Consistent with this effect is weight loss. In detention poor food intake

has been noted in both parents and children. It has been observed that

children have lost weight. On the other hand, there are cases where compulsive

eating has been a result of depression and there are reports of detainees,

including children, arriving at a healthy weight but becoming overweight

and lethargic after prolonged detention. [125]

Eating well and in

company has been shown to improve psychological well-being. [126]

As has been noted family commensality, ie eating together has been shown

to have a strong relationship with social and scholastic success of children.

[127]

It has been noted

across many cultures that when food is scarce women often do without,

to the detriment of their health and strength, in order to ensure that

their children received adequate nourishment. It is a mark then of the

stress under which female detainees suffer that their anxiety in detention

overrides normal mothering behaviour.

Cultural aspects

of food service

  • Food served

    was rice which was not properly cooked, boiled vegetables and meat.

  • None of the

    people enjoyed it because it was prepared badly

  • Some of the

    women helped in cleaning and chopping but not cooking the meal itself


  • They were told

    the meat was halal but wondered [128]

    I wouldn't feed that food to a dog [129]

In addition to meeting

physical needs to refugees, food is of great cultural and social significance.

[130]

It has been observed

in the detention centres that the food provided is not culturally appropriate

or served in culturally sensitive manner. Cultural considerations must

be taken into account with respect to food type, preparation and serving,

particularly considering the traditional roles of family members in relation

to the child's food. It is therefore vital that children in immigration

detention are provided with food that is culturally and religiously appropriate

and that it is possible for the child's family members to prepare and

serve the food in accordance with the family's cultural practices (including

appropriate times of day).

Patterns of food

preparation, distribution and consumption reflect the dominant type of

social relationships in a society. Food is a language for a culture. They

are expressions of status and social distance, of political power and

of family bonds. Food is extensively used in social intercourse as a means

of expressing friendship and respect. This is evident in both developed

and developing countries. However, practices associated with food may

be more important in cultures from developing countries where the tradition

has a strong influence. There is no culture that promotes solitary eating.
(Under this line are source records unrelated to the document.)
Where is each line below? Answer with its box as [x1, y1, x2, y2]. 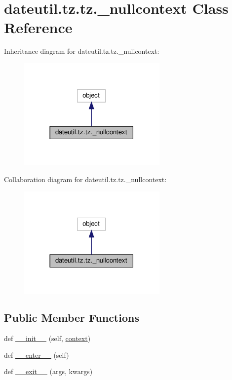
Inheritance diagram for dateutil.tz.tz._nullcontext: [4, 46, 159, 56]
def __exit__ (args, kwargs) [4, 366, 93, 377]
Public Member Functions [4, 310, 139, 325]
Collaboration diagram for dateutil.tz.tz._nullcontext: [4, 174, 167, 185]
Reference [4, 17, 73, 38]
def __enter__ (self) [4, 349, 69, 360]
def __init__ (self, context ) [4, 333, 91, 343]

Eating and eating together improves social well-being. Furthermore the

significance of culturally appropriate foods may be heightened for refugees,

more so for those in detention. Food may become focus for anger and unrest.
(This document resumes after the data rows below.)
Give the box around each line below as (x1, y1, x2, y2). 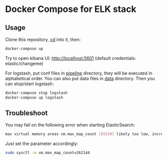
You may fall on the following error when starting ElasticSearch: (5, 122, 135, 128)
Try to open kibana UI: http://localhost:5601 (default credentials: (5, 55, 136, 61)
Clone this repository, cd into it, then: (5, 36, 81, 42)
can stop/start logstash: (5, 81, 54, 87)
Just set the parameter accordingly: (5, 141, 79, 147)
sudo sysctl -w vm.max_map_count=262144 (5, 151, 90, 156)
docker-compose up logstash (5, 95, 64, 100)
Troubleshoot (5, 109, 48, 118)

This experience was notable in the Safe Havens. In the Victorian Safe

Havens at Puckapunyal and Portsea food intake and morale improved with

a 'family friendly' environment in dining room with order of service consistent

with custom and with family needs.

In many traditional

cultures women have a primary role in food getting and preparation. Food

preparation confirms women's place in household and social expectations

are fulfilled.[131] It could be argued that feeding

literally produces family. The importance of the 'normal' family roles

is discussed in Section 3.

Initial assessment

of nutritional status / growth monitoring

Initial medical

assessment did NOT include assessment of children by a child specialist.
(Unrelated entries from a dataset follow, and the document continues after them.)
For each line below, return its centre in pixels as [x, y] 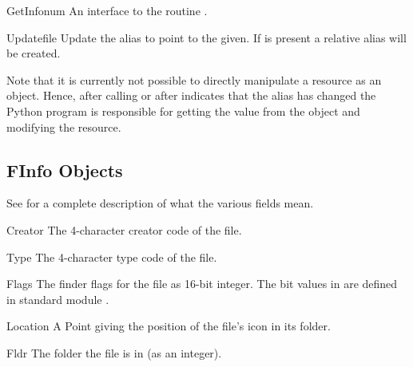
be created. [34, 53]
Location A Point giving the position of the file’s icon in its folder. [169, 326]
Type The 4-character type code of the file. [112, 257]
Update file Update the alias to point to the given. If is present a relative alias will [206, 37]
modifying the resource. [64, 126]
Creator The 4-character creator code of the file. [124, 229]
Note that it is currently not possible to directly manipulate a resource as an [194, 79]
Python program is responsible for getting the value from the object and [183, 110]
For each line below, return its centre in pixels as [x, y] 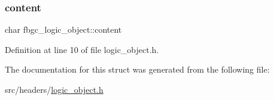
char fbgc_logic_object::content [63, 29]
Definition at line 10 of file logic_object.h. [82, 49]
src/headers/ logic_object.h [54, 89]
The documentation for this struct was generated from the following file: [137, 69]
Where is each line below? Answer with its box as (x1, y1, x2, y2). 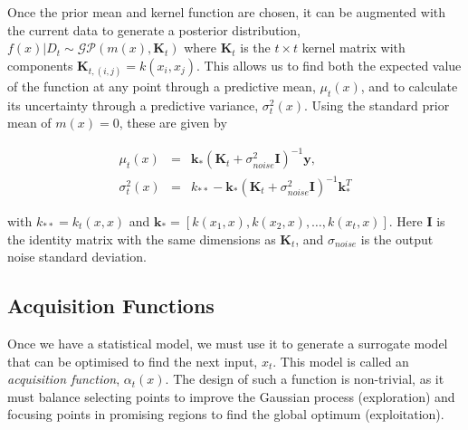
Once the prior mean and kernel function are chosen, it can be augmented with (7, 3, 446, 21)
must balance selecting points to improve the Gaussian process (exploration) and (7, 387, 455, 406)
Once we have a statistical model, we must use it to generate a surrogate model (7, 334, 448, 352)
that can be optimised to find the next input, (7, 351, 258, 370)
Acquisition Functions (7, 291, 215, 320)
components (7, 55, 73, 74)
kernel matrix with (301, 38, 406, 57)
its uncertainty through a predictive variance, (7, 95, 259, 114)
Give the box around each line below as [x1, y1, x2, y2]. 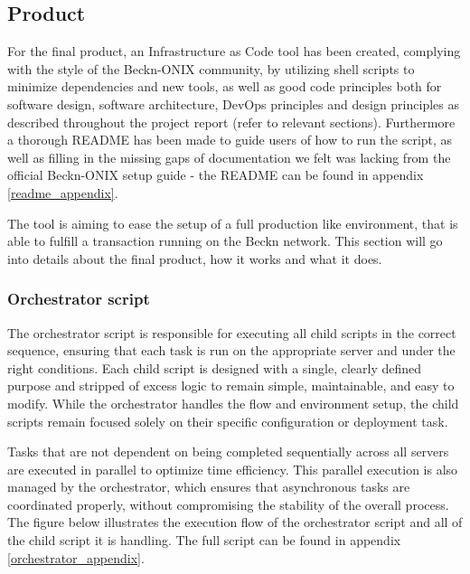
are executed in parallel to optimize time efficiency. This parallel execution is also [7, 459, 458, 478]
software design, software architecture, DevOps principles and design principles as [7, 94, 459, 113]
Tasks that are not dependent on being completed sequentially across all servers [7, 442, 449, 461]
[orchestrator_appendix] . [7, 548, 145, 567]
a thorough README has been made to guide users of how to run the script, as [7, 130, 453, 149]
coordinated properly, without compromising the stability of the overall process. [7, 494, 449, 513]
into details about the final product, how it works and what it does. [7, 249, 382, 268]
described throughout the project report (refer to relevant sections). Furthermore [7, 112, 456, 131]

There was nothing specific for children like assessment of development

etc ….. [132]

The Child Health

Nurse visiting Maribyrnong reports no weights or heights taken on children

[133]

There is general

international consensus that the best way to measure a child's health

and nutritional status is by assessing the individual child's growth against

standard weight-for-height, height-for-age and weight-for-age charts such

as those produced by the World Health Organisation, taking into account

cultural and geographic differences in child development. In order to

evaluate a child's nutritional needs, there should be an initial assessment

of the child's height and weight upon arrival, and careful ongoing monitoring

of any micronutrient deficiencies that the child may have. The initial

assessment is discussed in detail in Section 2.

Conclusions

Children and their

families should be accommodated in the community where they can make their

own decisions about food purchases and preparation.While children remain

in custody:

  • There should be

    consultation with parents to ensure food is culturally appropriate.

  • They require

    adequate quantity and quality of food and frequency of food intake.

  • Food provided

    must be culturally and socially acceptable, palatable and digestible

    and served at appropriate times.

  • The community

    must be involved in decisions about the type of food that would be acceptable

    and in the preparation of food.

  • Nutrition monitoring

    and surveillance systems must be established and mechanisms put in place

    for ongoing management of nutrition-related problems including deficiency

    diseases among children, especially girls, or among pregnant or lactating

    women.

  • Breast-feeding

    must be promoted and supported and where breast feeding is not possible

    adequate professional support must be available to promote appropriate

    feeding practices.

  • The use of infant

    feeding bottles should be discouraged.

  • The use of milk

    products must be monitored according to UNHCR (or appropriate) policy.

  • Weaning foods

    for babies between 6 and 12 months must be available together with age-appropriate,

    culturally appropriate food for toddlers.

  • Appointed staff

    need expertise in nutrition including the cultural aspects of food and

    nutrition monitoring.


1. Williams

E. Foreign Correspondent. ABC TV April 17, 2002.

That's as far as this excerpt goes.